James Gunn, the filmmaker guiding Warner Bros. Discovery’s reset of DC cinema, told followers on Threads that the new continuity will treat death as irreversible: “In the DCU, if you die, you’re dead.”
The declaration came after a fan asked if Princess Ilana Rostovic—killed in the first season of the forthcoming animated series Creature Commandos—might be revived. Gunn answered that resurrection “undermines stakes,” adding that devices such as the Lazarus Pit would appear only when a story is built around their consequences.

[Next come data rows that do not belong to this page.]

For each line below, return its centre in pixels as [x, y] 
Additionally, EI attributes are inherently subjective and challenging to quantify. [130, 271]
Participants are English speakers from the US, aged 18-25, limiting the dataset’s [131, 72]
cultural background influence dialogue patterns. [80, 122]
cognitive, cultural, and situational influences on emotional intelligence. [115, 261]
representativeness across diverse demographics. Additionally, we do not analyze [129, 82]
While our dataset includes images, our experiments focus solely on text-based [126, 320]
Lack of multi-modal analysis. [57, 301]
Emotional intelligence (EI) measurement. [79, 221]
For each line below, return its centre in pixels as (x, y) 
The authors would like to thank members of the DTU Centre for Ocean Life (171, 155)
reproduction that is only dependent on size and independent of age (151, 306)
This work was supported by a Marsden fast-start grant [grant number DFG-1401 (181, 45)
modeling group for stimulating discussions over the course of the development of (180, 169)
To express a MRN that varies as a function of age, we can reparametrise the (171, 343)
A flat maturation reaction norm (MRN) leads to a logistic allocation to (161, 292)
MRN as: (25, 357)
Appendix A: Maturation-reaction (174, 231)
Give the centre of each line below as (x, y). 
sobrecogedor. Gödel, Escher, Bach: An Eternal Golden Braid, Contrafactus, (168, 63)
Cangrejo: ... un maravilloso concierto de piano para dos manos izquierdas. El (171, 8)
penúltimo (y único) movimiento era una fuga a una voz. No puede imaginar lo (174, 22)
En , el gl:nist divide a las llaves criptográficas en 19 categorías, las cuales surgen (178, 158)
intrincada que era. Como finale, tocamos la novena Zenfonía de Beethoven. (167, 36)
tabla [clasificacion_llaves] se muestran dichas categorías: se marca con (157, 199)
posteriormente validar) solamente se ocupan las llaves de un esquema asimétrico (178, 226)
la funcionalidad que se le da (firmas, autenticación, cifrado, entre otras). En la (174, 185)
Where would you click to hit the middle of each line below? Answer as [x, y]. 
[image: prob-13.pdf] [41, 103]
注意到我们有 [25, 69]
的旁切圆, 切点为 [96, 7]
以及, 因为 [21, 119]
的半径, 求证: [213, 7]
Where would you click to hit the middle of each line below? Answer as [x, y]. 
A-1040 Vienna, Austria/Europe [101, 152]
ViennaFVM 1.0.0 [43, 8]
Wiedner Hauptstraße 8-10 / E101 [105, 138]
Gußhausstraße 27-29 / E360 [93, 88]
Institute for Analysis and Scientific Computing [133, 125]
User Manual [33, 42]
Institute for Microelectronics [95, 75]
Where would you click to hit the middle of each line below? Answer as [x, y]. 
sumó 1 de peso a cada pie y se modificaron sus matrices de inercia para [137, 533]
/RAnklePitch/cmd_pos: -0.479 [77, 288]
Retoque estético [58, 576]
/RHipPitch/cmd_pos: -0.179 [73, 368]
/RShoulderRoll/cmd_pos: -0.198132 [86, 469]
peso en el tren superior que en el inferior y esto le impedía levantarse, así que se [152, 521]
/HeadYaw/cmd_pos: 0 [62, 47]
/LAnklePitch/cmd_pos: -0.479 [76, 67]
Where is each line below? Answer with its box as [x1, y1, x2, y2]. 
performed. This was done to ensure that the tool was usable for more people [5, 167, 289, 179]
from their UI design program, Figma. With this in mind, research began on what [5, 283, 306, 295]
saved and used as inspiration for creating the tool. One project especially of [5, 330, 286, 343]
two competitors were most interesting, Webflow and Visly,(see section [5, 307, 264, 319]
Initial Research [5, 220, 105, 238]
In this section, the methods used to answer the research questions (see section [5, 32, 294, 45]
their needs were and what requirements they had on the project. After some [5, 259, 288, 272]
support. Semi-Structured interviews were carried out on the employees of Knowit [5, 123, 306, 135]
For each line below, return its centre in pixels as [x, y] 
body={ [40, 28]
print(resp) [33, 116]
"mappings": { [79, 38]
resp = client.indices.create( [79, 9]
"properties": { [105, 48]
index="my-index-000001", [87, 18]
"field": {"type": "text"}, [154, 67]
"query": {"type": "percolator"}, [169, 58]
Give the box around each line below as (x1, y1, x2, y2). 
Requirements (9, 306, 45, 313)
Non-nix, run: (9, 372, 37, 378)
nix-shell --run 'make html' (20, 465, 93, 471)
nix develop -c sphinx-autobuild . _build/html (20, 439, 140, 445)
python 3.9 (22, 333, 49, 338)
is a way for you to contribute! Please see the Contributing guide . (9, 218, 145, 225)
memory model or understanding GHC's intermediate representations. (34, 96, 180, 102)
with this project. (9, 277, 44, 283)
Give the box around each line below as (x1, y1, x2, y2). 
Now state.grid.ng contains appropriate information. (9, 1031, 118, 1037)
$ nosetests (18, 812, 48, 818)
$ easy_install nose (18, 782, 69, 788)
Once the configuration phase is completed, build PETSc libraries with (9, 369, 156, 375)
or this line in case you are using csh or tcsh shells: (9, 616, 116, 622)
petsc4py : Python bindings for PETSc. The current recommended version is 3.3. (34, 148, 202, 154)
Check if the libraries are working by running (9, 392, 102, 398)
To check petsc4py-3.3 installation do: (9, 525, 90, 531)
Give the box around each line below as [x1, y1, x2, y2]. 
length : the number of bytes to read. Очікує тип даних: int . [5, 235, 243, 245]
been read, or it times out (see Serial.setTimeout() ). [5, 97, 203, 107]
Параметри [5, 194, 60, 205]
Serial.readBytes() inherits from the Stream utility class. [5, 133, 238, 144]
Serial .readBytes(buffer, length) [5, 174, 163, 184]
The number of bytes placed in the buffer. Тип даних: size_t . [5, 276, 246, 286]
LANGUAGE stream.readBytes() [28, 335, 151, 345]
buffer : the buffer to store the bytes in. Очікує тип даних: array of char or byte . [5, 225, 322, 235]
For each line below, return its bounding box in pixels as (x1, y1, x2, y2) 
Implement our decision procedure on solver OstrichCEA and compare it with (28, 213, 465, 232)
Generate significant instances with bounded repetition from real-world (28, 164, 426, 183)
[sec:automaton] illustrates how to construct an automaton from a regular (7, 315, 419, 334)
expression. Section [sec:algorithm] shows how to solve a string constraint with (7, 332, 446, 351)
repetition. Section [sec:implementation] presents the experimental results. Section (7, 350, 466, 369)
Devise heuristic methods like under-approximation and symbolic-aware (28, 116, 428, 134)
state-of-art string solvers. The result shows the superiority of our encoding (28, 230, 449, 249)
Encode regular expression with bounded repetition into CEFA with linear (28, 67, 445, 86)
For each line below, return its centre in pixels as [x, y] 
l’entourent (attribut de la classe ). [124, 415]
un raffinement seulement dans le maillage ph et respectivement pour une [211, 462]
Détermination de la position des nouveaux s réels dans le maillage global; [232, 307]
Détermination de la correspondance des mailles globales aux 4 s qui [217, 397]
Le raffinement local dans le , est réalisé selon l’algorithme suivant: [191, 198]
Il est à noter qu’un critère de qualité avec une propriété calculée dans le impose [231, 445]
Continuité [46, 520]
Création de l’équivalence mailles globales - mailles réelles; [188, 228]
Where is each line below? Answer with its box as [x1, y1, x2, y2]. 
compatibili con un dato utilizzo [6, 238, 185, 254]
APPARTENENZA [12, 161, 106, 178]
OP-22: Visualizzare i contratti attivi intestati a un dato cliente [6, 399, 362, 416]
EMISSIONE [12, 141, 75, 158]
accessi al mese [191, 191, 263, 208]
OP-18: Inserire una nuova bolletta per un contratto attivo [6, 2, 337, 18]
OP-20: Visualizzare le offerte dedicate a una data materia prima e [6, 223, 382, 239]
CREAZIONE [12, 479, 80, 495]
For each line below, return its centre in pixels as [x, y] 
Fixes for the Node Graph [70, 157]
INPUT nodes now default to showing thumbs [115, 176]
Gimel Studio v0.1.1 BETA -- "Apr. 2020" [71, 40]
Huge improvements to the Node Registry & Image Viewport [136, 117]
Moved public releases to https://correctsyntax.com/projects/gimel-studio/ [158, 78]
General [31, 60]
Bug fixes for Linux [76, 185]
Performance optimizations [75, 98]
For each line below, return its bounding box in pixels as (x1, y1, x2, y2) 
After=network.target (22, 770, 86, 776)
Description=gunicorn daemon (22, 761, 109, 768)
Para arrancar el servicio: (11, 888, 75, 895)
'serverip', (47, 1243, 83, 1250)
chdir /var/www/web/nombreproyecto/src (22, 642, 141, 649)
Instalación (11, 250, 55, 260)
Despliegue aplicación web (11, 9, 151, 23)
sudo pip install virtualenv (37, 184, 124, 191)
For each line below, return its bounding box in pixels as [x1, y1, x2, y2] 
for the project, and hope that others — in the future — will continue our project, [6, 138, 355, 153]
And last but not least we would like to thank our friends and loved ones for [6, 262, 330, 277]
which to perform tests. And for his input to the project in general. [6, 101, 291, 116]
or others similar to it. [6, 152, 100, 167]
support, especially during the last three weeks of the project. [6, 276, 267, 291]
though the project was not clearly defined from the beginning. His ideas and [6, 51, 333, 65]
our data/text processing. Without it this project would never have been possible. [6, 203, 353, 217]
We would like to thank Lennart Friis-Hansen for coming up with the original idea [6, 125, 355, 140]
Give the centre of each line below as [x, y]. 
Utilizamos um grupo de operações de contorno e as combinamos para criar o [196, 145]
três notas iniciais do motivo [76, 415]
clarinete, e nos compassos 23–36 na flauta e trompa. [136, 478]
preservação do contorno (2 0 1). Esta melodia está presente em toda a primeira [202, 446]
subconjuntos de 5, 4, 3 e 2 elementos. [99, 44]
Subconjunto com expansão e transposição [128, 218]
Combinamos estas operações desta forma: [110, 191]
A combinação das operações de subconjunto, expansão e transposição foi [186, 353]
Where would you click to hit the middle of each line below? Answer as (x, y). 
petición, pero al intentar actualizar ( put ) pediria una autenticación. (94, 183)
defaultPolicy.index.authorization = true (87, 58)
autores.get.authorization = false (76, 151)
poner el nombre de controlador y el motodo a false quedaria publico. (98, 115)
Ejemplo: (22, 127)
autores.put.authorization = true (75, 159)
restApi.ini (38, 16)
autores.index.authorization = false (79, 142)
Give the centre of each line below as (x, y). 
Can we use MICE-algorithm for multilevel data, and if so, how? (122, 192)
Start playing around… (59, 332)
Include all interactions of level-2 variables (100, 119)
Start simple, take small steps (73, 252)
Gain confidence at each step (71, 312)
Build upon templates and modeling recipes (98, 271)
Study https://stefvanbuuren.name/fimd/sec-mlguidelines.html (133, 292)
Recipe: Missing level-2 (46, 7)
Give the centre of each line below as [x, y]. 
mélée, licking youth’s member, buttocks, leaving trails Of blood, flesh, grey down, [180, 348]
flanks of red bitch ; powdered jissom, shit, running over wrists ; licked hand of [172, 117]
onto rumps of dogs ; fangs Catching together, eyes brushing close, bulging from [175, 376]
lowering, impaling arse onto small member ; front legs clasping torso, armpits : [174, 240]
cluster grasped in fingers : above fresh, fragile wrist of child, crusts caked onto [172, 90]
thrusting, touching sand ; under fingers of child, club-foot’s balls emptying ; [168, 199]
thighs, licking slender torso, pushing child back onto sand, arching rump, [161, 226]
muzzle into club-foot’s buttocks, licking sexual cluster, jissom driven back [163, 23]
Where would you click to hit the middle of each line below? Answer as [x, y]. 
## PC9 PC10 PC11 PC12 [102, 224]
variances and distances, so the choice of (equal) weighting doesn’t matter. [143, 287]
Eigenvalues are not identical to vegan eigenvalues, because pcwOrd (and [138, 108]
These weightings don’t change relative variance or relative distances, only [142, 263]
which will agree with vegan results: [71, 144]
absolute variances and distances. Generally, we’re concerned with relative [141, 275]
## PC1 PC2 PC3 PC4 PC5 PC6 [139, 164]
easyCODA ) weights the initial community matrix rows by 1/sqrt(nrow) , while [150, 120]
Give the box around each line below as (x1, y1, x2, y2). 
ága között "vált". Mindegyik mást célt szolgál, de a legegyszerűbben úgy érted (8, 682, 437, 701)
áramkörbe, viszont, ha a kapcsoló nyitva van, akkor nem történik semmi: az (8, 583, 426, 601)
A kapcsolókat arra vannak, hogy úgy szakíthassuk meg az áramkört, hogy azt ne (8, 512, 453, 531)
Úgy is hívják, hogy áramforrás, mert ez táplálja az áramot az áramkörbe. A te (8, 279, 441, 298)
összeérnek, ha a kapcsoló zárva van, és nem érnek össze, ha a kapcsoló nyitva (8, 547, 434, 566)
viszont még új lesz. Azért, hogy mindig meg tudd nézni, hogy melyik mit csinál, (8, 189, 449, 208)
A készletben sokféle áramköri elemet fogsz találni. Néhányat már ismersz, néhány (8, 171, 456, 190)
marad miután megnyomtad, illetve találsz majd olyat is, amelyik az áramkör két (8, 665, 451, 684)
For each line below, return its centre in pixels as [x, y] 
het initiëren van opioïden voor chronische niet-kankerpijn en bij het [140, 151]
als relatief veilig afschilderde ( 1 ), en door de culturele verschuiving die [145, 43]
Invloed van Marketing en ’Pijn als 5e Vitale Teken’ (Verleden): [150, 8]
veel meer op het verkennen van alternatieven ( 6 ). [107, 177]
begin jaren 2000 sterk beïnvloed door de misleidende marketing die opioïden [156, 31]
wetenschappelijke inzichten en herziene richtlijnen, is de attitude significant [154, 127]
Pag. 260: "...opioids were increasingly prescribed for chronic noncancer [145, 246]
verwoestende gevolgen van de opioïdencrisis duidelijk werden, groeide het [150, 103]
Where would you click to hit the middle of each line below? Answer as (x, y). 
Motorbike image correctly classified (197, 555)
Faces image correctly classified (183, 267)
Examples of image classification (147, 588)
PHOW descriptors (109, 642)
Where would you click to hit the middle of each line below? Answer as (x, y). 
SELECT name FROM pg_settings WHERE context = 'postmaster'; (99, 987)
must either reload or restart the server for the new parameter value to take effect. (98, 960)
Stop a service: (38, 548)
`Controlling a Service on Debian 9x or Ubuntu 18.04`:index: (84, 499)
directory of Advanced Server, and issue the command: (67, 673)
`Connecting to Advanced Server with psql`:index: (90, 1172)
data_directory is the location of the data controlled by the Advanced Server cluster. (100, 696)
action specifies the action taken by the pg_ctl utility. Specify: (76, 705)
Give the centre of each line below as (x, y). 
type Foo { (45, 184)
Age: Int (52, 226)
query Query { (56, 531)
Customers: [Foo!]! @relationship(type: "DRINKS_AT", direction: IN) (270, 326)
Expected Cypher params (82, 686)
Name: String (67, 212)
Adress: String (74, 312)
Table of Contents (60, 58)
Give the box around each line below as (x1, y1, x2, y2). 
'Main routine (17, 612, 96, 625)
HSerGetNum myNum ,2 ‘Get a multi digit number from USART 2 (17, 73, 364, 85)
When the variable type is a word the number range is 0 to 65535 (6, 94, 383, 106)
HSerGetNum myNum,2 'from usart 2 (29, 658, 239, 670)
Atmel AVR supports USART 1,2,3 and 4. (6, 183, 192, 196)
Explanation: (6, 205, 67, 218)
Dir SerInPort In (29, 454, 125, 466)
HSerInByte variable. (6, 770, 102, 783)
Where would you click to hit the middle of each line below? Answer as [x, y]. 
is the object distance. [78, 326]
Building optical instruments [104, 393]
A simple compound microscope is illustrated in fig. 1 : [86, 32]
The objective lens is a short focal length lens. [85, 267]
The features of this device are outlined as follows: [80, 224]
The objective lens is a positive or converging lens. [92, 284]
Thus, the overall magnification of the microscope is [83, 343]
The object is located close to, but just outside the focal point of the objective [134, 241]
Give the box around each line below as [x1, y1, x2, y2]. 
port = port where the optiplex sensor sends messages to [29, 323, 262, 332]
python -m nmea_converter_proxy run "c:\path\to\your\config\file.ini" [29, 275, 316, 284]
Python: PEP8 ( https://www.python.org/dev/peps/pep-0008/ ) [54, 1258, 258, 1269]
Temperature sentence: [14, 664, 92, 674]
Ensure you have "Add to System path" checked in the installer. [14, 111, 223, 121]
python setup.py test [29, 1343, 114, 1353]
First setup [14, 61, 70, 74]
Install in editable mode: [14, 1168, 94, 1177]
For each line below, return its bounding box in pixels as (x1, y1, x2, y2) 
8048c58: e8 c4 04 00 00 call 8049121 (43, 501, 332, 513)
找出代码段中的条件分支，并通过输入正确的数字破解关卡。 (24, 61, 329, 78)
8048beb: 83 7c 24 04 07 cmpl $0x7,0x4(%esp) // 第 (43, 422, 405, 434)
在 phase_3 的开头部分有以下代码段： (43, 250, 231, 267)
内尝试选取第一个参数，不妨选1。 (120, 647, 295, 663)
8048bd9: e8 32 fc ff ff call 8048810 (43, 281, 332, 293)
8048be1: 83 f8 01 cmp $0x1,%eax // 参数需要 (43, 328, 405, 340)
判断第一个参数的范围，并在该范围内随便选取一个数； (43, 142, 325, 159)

ScreenRant described the policy as a long-needed injection of peril, while ComicBook.com highlighted the director’s insistence that even the Lazarus Pit will not become a narrative shortcut. Gunn’s stance marks a break from the previous DC Extended Universe, where Superman returned to life one film after his funeral, and echoes the uncompromising casualties he staged in The Suicide Squad (2021).
Cameras are rolling on Superman, starring David Corenswet and Rachel Brosnahan, in Atlanta and Cleveland; the film opens 11 July 2025 as the first live-action entry in Chapter One: Gods and Monsters. Set photos obtained by People show Corenswet in the classic suit on Cleveland streets, a location helped by Ohio’s recent $44 million production-credit package.
Analysts suggest the hard-line mortality rule could distinguish DC from Marvel, where time travel and multiverses routinely undo fatalities, and reinforce Gunn’s pledge that each project will be “director-driven yet interconnected.” With post-production already under way on Creature Commandos, viewers will see whether “dead is dead” when the series lands on Max later this year—months before Gunn’s Superman takes flight.